Gebrakan menuntut GAM compang-camping memang tak surut dilancarkan. Menteri Komunikasi dan Informatika Sofyan A Djalil mengatakan setelah perdamaian abadi terwujud di Aceh, maka tidak ada lagi organisasi GAM. “Sekarang ini memang GAM adalah partner kita, sampai semua prosedur berjalan dengan baik. Tetapi nanti, kalau perdamaian abadi sudah terwujud di Aceh dan selesai semuanya, GAM tentu tidak perlu lagi,” tegasnya kepada wartawan di Banda Aceh, 2 September 2005.

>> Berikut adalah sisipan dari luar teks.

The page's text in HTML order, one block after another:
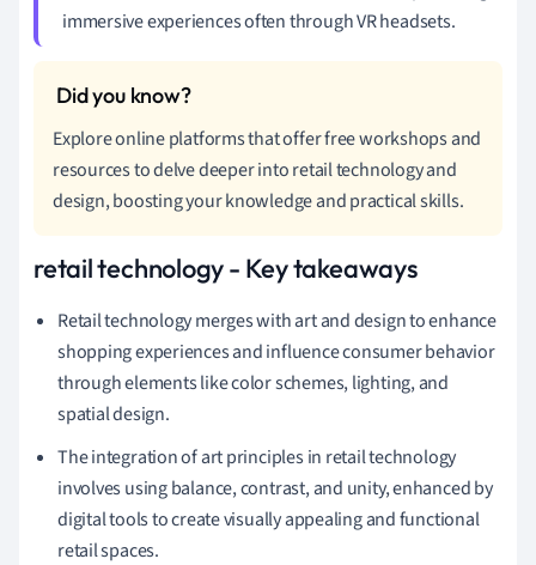
immersive experiences often through VR headsets.
Explore online platforms that offer free workshops and
resources to delve deeper into retail technology and
design, boosting your knowledge and practical skills.
retail technology - Key takeaways
Retail technology merges with art and design to enhance
shopping experiences and influence consumer behavior
through elements like color schemes, lighting, and
spatial design.
The integration of art principles in retail technology
involves using balance, contrast, and unity, enhanced by
digital tools to create visually appealing and functional
retail spaces.
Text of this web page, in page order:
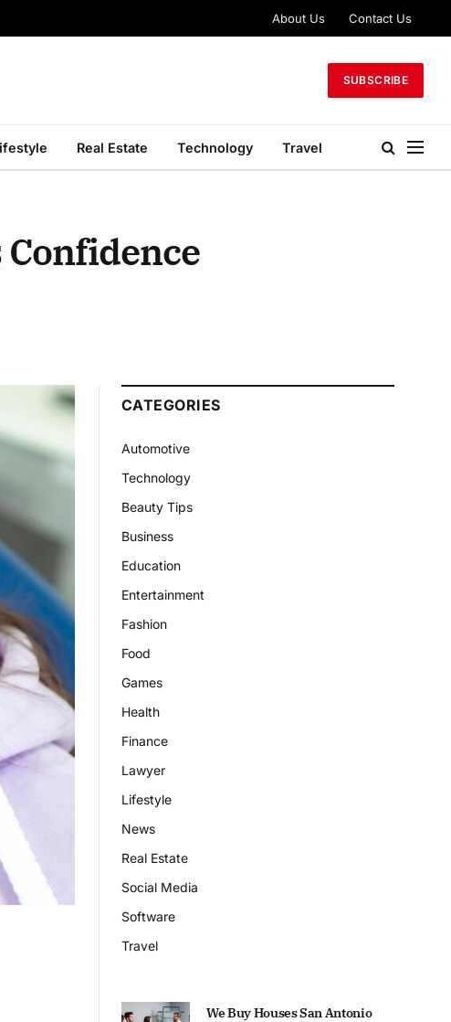
About Us Contact Us
SUBSCRIBE
Real Estate Technology Travel
Confidence
CATEGORIES
Automotive
Technology
Beauty Tips
Business
Education
Entertainment
Fashion
Food
Games
Health
Finance
Lawyer
Lifestyle
News
Real Estate
Social Media
Software
Travel
We Buy Houses San Antonio

Menteri kelahiran Aceh Timur, ini memberi isyarat setelah GAM ikut dalam partisipasi politikseperti pesta demokrasi pemilihan kepala daerah; gubernur/wakil gubernur, bupati/wakil bupati, dan walikota/wakil walikotamaka tidak ada lagi lakab Gerakan Aceh Merdeka. Dia menambahkan tidak ada masalah kalau GAM berubah nama menjadi Gerakan Aceh Makmur atau Gerakan Aceh Membangun. Yang tidak boleh karena dianggap berkategori haram alias sudah di atas level makruh dalam tataran kebangsaanadalah menabalkan kata ‘merdeka’! Jalinan tuntutan ini pun dilontarkan oleh Wakil Presiden Jusuf Kalla, yang berfatwa GAM tidak perlu ada lagi dan harus bubar setelah semua poin persetujuan Nota Kesepahaman Helsinki Perdamaian Aceh dipenuhi. “Begitu semua poin persetujuan itu jalan, GAM tak dibutuhkan lagi,” kata Kalla di Istana Wakil Presiden.
Alergi Merdeka
Setali tiga uang. Gubernur Lembaga Ketahanan Nasional (Lemhannas) Muladi pun meminta GAM untuk dibubarkan. Muladi beralibi, pembubaran GAM diperlukan agar tidak ada lagi keraguan berbagai komponen bangsa terhadap komitmen keutuhan Negara Kesatuan Republik Indonesia atawa NKRI oleh kalangan GAM. Dirinya sendiri, terang mantan Rektor Universitas Diponogoro Semarang, ini tidak sedikit pun meragukan komitmen ke-NKRI-an GAM pascaperjanjian damai Helsinki. Secara khusus ia pun haqqul yakin terhadap mantan perwakilan GAM di Aceh Monitoring Mission (AMM) sebagai representasi GAM Irwandi Yusuf dalam hal komitmen kebangsaan ini. Muladi bahkan menyatakan sangat siap mendukung kepemimpinan mantan Staf khu¬sus Psy War Komando Pusat Angkatan Gerakan Aceh Merdeka sayap militer GAMyang juga dosen Fakultas Kedokteran Hewan Universitas Syiah Kuala Banda Aceh, itu sebagai gubernur Aceh yang terpilih secara demokratis. Pun begitu, Muladi tetap mempersoalkan kata ‘merdeka’ yang disandang GAM. Pria bertubuh besar ini beralibi.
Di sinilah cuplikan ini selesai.